_Task directions_
Write out each record exactly and skip every image.

##### Exercise material

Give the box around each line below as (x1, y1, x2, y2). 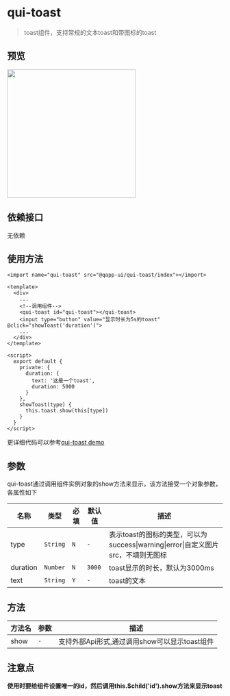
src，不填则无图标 (109, 550, 168, 560)
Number (44, 564, 66, 571)
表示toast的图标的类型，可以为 (109, 530, 207, 539)
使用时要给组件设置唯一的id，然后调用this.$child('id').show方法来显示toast (7, 682, 222, 690)
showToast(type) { (19, 401, 72, 408)
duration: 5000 (31, 384, 75, 390)
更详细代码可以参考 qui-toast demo (7, 438, 105, 447)
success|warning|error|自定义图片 (109, 540, 219, 549)

##########

_Completed task_
Give the box around each line below as (x1, y1, x2, y2). 
src，不填则无图标 (109, 550, 168, 560)
Number (44, 564, 66, 571)
表示toast的图标的类型，可以为 (109, 530, 207, 539)
使用时要给组件设置唯一的id，然后调用this.$child('id').show方法来显示toast (7, 682, 222, 690)
showToast(type) { (19, 401, 72, 408)
duration: 5000 (31, 384, 75, 390)
更详细代码可以参考 qui-toast demo (7, 438, 105, 447)
success|warning|error|自定义图片 (109, 540, 219, 549)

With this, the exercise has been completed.